Ending A · The audit

If the gatekeepers make verification mandatory and rewarded, 2029 to 2031

Ending A
Author
Published

July 28, 2026

This is one of two endings. It begins from the same premises as Ending B · The flood, and the two paragraphs below are identical in both. It diverges only on the gatekeepers’ choice. Here, they choose to reward verification.

By the end of 2028 both endings start from the same position. Generating plausible economics is cheap and getting cheaper. Checking it is not, and the corpus shows the field’s first response was to build filters. Verification is the second largest thing the collection’s tools are built for, labelled by hand, and the most internally varied of them. Agents rewarded the projects that were versioned, tested, and documented, so software engineering discipline arrived through the back door. The embargoed research frontier that held coverage down does not open by itself. Mirrors appear on authors’ own sites as embargoes lapse, but the index only reflects them when someone runs the fetch again. Talent equalized as the cost of doing the work fell. Access stratified as infrastructure decided who could do it at all. The profession is at once watching cheap intelligence and being reshaped by it.

One decision has not resolved. Whether the field’s gatekeepers, meaning journals, funders and data editors, make machine verification mandatory and rewarded is not a fact about the models. It is an institutional choice, and it is the choice that sorts the next three years. The models keep improving in both endings. The difference is entirely whether verified judgment, the scarce factor, gets priced and rewarded before the flood of plausible machine text outruns the humans left to supervise it. What follows changes only that one variable.


In this ending the gatekeepers say yes, and they say it early enough to matter.
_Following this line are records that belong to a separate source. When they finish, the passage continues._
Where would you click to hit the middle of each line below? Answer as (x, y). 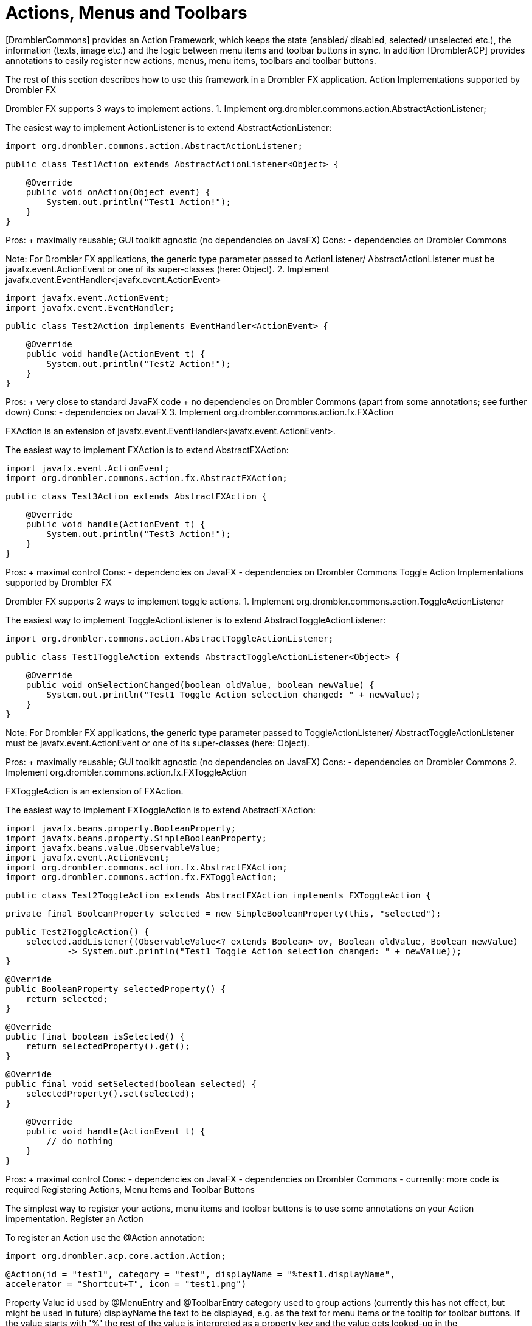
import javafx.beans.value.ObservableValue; (113, 848)
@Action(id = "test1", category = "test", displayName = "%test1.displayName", (200, 1274)
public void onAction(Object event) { (118, 192)
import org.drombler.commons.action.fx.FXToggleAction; (141, 877)
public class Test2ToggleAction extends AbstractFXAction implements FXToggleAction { (218, 895)
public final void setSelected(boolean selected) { (131, 1084)
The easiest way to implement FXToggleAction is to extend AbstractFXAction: (161, 810)
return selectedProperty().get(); (108, 1046)

2029, the gate closes, and it holds

Replication checked by an agent becomes a condition of publication rather than a courtesy. The move starts where the machinery already existed, in the data editor function that had spent a decade making code and data availability a requirement across the discipline, and it spreads because the tooling to enforce it is now cheap. A submission arrives with its pipeline. The pipeline reruns from raw data to every table. A reproduction that fails is a desk reject. The reporting standard that got a name in 2026 is now the thing a methods section cites, the way a robustness section is cited, and the referee factory the field built for itself becomes the referee infrastructure the journals lean on.
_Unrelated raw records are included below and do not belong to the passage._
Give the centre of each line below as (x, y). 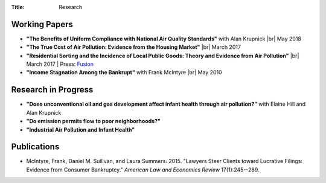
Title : (18, 7)
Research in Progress (52, 90)
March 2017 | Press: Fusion (60, 64)
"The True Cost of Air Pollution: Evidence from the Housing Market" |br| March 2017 (134, 47)
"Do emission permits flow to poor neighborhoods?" (94, 121)
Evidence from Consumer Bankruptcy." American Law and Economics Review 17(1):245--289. (143, 170)
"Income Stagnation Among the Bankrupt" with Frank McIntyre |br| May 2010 (124, 72)
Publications (35, 147)

The cost of producing a result keeps falling, so more people can get in. A researcher without a large lab can run an agenda that would have needed one. Talent equalizes. This is the good news, and it is real.

2030, the unit of contribution moves

By 2030 the published literature is measurably more reliable than it was in 2020, for a plain reason. Every empirical claim that reaches print has survived an automated reproduction the 2020 literature never faced. What is hard to fake gains value accordingly. A paper is easy to fabricate. A maintained dataset, a tested codebase, and a living document that reruns end to end are not, so the unit of contribution drifts toward them. The thing people cite becomes an object, a benchmark, a standard, a package, rather than a single paper.
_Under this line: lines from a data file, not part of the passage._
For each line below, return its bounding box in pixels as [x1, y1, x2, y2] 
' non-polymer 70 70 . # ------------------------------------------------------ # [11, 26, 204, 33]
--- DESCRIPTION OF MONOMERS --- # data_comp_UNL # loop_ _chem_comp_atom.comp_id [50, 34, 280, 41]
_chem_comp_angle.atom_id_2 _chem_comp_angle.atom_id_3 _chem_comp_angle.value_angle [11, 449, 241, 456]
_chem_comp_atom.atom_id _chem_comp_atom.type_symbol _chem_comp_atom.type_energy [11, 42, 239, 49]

A market grows in the space the field had flagged as empty. Nobody had been modelling the market for verification itself, and now audit, certification, provenance, and liability for machine outputs become questions with funding attached. The assurance industry that regulation is calling into being hires economists to price model error and design certification markets. The escape route the corpus kept pointing at, which is to keep an audited ground truth check somewhere in the chain, becomes the normal way to build things rather than a habit of the careful few.

Verified judgment got priced. The scarce factor found a market, and the market paid for the checking the flood would otherwise have skipped.

2031, audit first, and its cost

The audit layer is plumbing by 2031, as invisible as preregistration became. A cohort taught to check first, graded on finding planted errors, examined out loud on work that cannot be handed to a machine, enters the field able to supervise machines it never had to do the grunt work to understand, because the curriculum rebuilt the judgment the apprenticeship used to supply.

The honest cost sits underneath the good news. Talent equalized, but access stratified. The things that make an audit cheap, meaning compute, restricted data enclaves and maintained toolchains, are unevenly held, so the gap that widened is between institutions rather than between people. The field is more reliable and less evenly staffed than it was, and both follow from the same choice.

What would have to be true by 2030 for this to be the ending unfolding

The first marker is that at least one top five journal or the AEA Data Editor runs mandatory reproduction by agent on submissions, with a failed reproduction treated as grounds for rejection, as policy rather than as a pilot.

The second is that a maintained, cited reporting standard for machine assisted measurement is in routine use, appearing in methods sections and backed by at least one maintained validation suite rather than a scatter of personal repositories.

The third is that hiring and teaching reward the audit skill, so research assistant and predoc postings ask for verification and replication competence, and audit style assessment appears in graduate syllabi.

If instead refereeing capacity broke before the gate could close, you are in Ending B · The flood.